Federal Reserve Chairman Jerome Powell listens during a House Financial Services Committee hearing to discuss the Federal Reserve’s Semi-Annual Monetary Policy Report at the Capitol on Wednesday, June 21, 2023.

Federal Reserve officials were privately divided over whether they should pause interest rate hikes despite unanimously voting to do so last month, according to meeting notes released Wednesday.

Minutes from the June meeting of the Federal Open Market Committee (FOMC) — the panel of Fed officials responsible for setting interest rates — showed disagreements among top officials behind a public show of solidarity.

The FOMC voted unanimously at the end of the June 13-14 meeting to pause interest rate hikes after 10 consecutive increases since March 2022. But some FOMC members voiced support for another 0.25 percentage point hike before voting with the rest of their colleagues.

“Some participants indicated that they favored raising the target range for the federal funds rate 25 basis points at this meeting or that they could have supported such a proposal,” the minutes read.

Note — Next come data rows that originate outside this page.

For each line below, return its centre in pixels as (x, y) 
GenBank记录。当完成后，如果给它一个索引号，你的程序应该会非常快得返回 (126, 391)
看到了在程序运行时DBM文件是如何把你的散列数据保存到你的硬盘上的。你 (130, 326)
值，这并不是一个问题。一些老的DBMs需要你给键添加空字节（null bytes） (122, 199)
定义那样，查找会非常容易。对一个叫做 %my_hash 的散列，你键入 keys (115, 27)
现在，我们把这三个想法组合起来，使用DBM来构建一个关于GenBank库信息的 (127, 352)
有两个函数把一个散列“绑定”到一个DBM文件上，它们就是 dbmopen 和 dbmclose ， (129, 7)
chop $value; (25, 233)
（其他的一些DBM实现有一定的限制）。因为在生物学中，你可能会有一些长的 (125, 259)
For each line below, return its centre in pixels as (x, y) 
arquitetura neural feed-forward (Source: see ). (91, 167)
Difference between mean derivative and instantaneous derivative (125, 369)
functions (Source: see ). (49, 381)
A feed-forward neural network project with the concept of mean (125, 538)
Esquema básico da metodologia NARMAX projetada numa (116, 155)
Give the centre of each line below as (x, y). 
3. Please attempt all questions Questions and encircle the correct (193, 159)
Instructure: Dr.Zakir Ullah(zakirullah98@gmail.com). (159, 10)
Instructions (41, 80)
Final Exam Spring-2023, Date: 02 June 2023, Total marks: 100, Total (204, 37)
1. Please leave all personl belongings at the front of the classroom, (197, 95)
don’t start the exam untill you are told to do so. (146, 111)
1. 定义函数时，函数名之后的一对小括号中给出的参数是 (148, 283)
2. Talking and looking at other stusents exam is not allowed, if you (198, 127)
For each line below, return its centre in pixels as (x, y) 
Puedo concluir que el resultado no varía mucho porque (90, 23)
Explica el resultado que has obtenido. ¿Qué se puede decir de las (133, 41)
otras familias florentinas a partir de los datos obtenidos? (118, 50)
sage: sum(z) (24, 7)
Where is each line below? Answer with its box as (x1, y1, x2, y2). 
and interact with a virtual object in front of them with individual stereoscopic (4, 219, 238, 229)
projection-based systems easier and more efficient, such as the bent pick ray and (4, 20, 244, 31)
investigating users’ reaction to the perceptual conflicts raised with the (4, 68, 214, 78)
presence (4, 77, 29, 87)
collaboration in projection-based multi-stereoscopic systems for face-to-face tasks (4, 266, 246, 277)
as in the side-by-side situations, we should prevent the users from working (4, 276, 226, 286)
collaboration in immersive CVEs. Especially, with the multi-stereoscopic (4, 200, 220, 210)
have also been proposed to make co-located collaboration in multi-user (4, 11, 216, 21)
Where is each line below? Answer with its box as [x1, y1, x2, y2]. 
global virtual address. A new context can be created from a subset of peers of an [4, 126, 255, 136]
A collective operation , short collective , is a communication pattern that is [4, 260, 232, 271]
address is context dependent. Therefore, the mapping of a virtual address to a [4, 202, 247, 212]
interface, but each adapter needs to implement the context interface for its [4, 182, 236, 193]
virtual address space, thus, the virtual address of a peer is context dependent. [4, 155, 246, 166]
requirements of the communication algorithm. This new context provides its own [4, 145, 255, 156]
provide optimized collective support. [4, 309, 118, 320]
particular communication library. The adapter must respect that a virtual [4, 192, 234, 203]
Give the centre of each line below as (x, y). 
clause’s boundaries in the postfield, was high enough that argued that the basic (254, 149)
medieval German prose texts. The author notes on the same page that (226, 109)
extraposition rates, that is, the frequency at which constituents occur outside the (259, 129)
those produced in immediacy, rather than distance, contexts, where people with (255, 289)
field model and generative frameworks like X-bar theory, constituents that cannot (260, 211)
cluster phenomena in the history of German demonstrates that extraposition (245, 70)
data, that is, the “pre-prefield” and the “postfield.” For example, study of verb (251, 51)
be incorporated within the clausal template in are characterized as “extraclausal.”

“The participants favoring a 25 basis point increase noted that the labor market remained very tight, momentum in economic activity had been stronger than earlier anticipated, and there were few clear signs that inflation was on a path to return to the Committee’s 2 percent objective over time.”


It is not uncommon for FOMC members with dissenting views to vote along with their colleagues, particularly in challenging moments for the Fed.

After sprinting to raise rates in the face of surging inflation, the Fed is mulling how to prevent price growth from rising again without slowing the economy into a recession.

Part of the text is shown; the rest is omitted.